# Day 13 — "Pooling, Downsampling & Hierarchical Feature Extraction"

Pooling lets CNNs zoom out: compressing details while preserving meaning so deeper layers capture shapes, parts, and objects.

## 1. Core Intuition

- Pooling mimics stepping back from an image: details → shapes → scenes.
- Downsampling builds hierarchical, multi-scale features (pixels → edges → textures → parts → objects).

## 2. Why Pooling is Needed

- Convolution alone lacks invariance.
- Pooling selects salient features, compresses maps, enlarges receptive fields, reduces compute.

## 3. Max Pooling

`maxpool(x) = max(x_1, ..., x_n)` within a window.
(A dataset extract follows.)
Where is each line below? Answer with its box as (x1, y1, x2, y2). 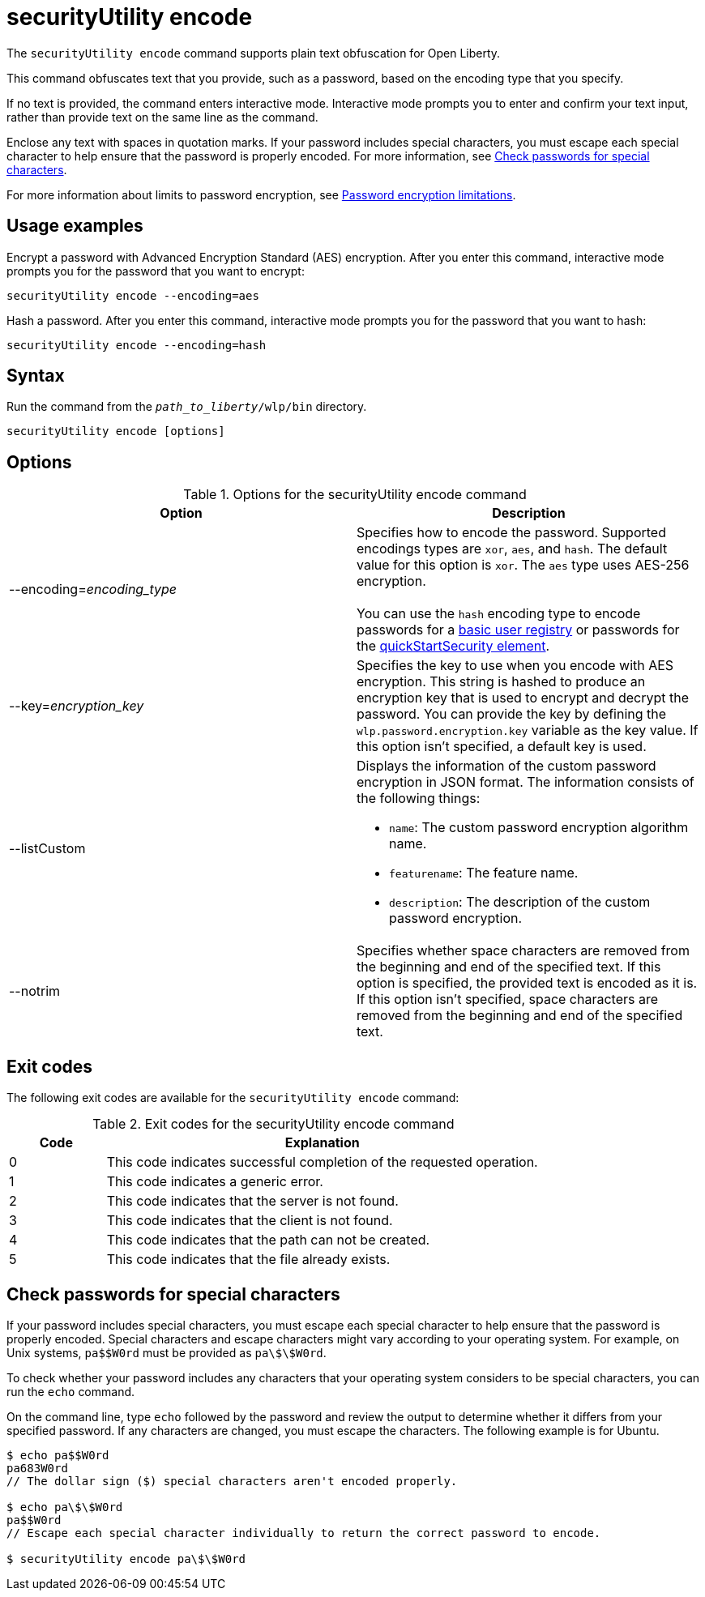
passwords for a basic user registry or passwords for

Picks the strongest activation, giving shift invariance and sparsity.

## 4. Average Pooling & GAP

- `avgpool(x) = (1/n)∑x_i` keeps smooth context.
- Global Average Pooling (GAP) replaces FC heads, reduces parameters, improves generalization.

## 5. Strided Convolution

Learnable downsampling that lets the model decide which info to retain; common replacement for rigid pooling.

## 6. Python Demo — Pooling & Strided Convolution

`days/day13/code/pooling.py` implements the helpers below.

In [5]:
from __future__ import annotations

import sys
from pathlib import Path
import numpy as np


def find_repo_root(marker: str = "days") -> Path:
    path = Path.cwd()
    while path != path.parent:
        if (path / marker).exists():
            return path
        path = path.parent
    raise RuntimeError("Run this notebook from inside the repository tree.")

REPO_ROOT = find_repo_root()
if str(REPO_ROOT) not in sys.path:
    sys.path.append(str(REPO_ROOT))

from days.day13.code.pooling import pool2d, global_avg_pool, strided_conv2d

img = np.array([[1,3,2,8],[4,6,5,2],[7,1,0,3],[2,9,4,1]])
filt = np.array([[1,-1],[-1,1]])
print("Original:\n", img)
print("MaxPool 2x2:\n", pool2d(img, mode='max'))
print("AvgPool 2x2:\n", pool2d(img, mode='avg'))
print("Global Avg Pool:", global_avg_pool(img))
print("Strided conv (stride=2):\n", strided_conv2d(img, filt, stride=2))


Original:
 [[1 3 2 8]
 [4 6 5 2]
 [7 1 0 3]
 [2 9 4 1]]
MaxPool 2x2:
 [[6. 8.]
 [9. 4.]]
AvgPool 2x2:
 [[3.5  4.25]
 [4.75 2.  ]]
Global Avg Pool: 3.625
Strided conv (stride=2):
 [[ 0. -9.]
 [13. -6.]]


## 7. Visualization — Pooling Movement

`days/day13/code/visualizations.py` plots pooling results and animates a sliding max-pool window.

In [6]:
from days.day13.code.visualizations import plot_pooling_example, anim_sliding_maxpool

RUN_ANIMATIONS = False

if RUN_ANIMATIONS:
    plot_path = plot_pooling_example()
    gif_path = anim_sliding_maxpool()
    print('Saved assets →', plot_path, gif_path)
else:
    print('Set RUN_ANIMATIONS = True to regenerate Day 13 figures in days/day13/outputs/.')


Set RUN_ANIMATIONS = True to regenerate Day 13 figures in days/day13/outputs/.


## 9. Hierarchical Feature Extraction

Pooling expands receptive fields so deeper layers capture textures, parts, and objects—mirroring human perception from pixels to scenes.

## 10. Pooling vs Strided Convolution

| Property | Pooling | Strided Conv |
| --- | --- | --- |
| Learnable | No | Yes |
| Invariance | Strong (max) | Moderate |
| Sharpness | High (max) | Depends on learned filters |
| Modern usage | Declining | Increasing |


## 11. Mini Exercises

1. Implement max pool manually and compare to torch.nn.MaxPool2d.
2. Swap max pool for average pool in a CNN; observe accuracy.
3. Replace pooling with stride=2 conv; compare results.
4. Visualize intermediate CNN feature maps (edges → textures → parts).
5. Try GAP vs fully connected head on CIFAR-10.

## 12. Key Takeaways

| Point | Meaning |
| --- | --- |
| Pooling compresses & gains invariance | Less sensitive to small shifts. |
| Max pooling highlights strong features | Edge detectors thrive. |
| Average/GAP summarize context | Smooth, parameter-efficient heads. |
| Strided conv learns what to keep | Flexible alternative to pooling. |
| Hierarchical representations | CNNs zoom out layer by layer. |

> Pooling lets networks zoom out—learning not just pixels, but patterns, parts, and objects.